Olio di qualità e vino naturale: la scelta vincente di Fabio Ferrara

di Antonio Stanzione

Olio di qualità e vino naturale: la scelta vincente di Fabio Ferrara e dell’Osteria del Tarassaco a Rivisondoli, in Abruzzo.

E’ una storia d’amore, quella di Fabio Ferraro e il suo lavoro, che affonda le radici nel lontano 1989, quando gestiva un piccolo caffè, all’interno del quale ha collezionato emozioni indimenticabili. “Ho avuto la curiosità e la premura di conoscere e degustare i distillati più importanti del mondo, volgendo sempre un occhio ai piccoli produttori, con lo scopo di progettualità future”.

Nel 1990, dopo aver visitato il Vinitaly alla ricerca di prodotti di nicchia da inserire nel suo locale, rimase affascinato dalla pulizia di una grappa prime uve.

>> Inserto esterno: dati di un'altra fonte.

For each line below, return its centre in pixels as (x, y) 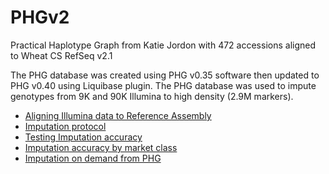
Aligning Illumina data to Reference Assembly (118, 115)
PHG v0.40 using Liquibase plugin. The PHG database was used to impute (163, 85)
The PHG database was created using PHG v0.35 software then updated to (165, 75)
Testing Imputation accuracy (83, 137)
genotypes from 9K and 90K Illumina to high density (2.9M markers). (152, 96)
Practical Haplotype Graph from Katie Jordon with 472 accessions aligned (163, 45)
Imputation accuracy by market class (101, 147)
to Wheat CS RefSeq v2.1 (61, 55)
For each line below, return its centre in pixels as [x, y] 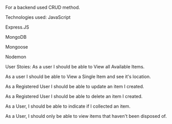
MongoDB [16, 37]
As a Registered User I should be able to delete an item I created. [74, 96]
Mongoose [17, 47]
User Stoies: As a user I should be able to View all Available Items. [75, 67]
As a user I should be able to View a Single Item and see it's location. [78, 77]
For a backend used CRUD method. [43, 7]
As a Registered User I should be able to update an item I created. [75, 86]
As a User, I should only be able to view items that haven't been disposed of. [86, 116]
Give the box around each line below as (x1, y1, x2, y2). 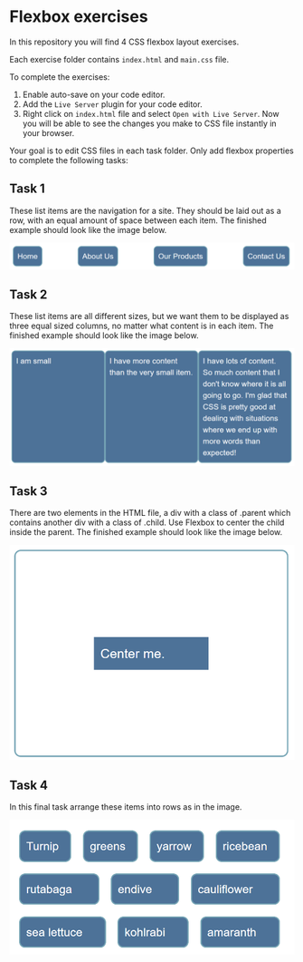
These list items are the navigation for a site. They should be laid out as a (9, 205, 282, 216)
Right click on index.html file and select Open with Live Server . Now (22, 108, 279, 119)
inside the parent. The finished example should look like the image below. (9, 527, 283, 538)
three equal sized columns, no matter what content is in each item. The (9, 320, 274, 332)
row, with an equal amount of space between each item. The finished (9, 215, 267, 226)
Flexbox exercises (9, 6, 148, 27)
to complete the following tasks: (9, 154, 128, 165)
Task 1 (9, 181, 45, 197)

Chiese al produttore dei contatti con il proprio fornitore ed ebbe il piacere di conoscere Luciano Pavone alias Patacchino, con il quale, Fabio, avvia una lunga collaborazione. Contemporaneamente si trovò innanzi ad una sfida: trasformare, in pochi anni, la caffetteria L’Aspidistra in un punto di riferimento non solo in Abruzzo.

“Ho sempre ritenuto che le relazioni siano di importanza vitale e l’incontro con personaggi di rilievo nel mondo enogastronomico, produttori e guru del settore, hanno accresciuto le mie conoscenze”.

“Ciò che muove il mio quotidiano è la risultante di tutte le esperienze acquisite e della continua ricerca, ma anche frutto dei miei piaceri, del mio intuito e delle mie convinzioni. Il desiderio di educare le persone alla scelta consapevole del mangiare e del bere bene, condividendo un breve lasso di tempo, seduti ad assaporare i piatti e gli oli, accompagnati da vini naturali: questa è la mia proposta all’Osteria Del Tarassaco”.

Nel corso degli anni hai virato sempre più sui prodotti derivanti dall’agricoltura biologica, per scelta o per gusto?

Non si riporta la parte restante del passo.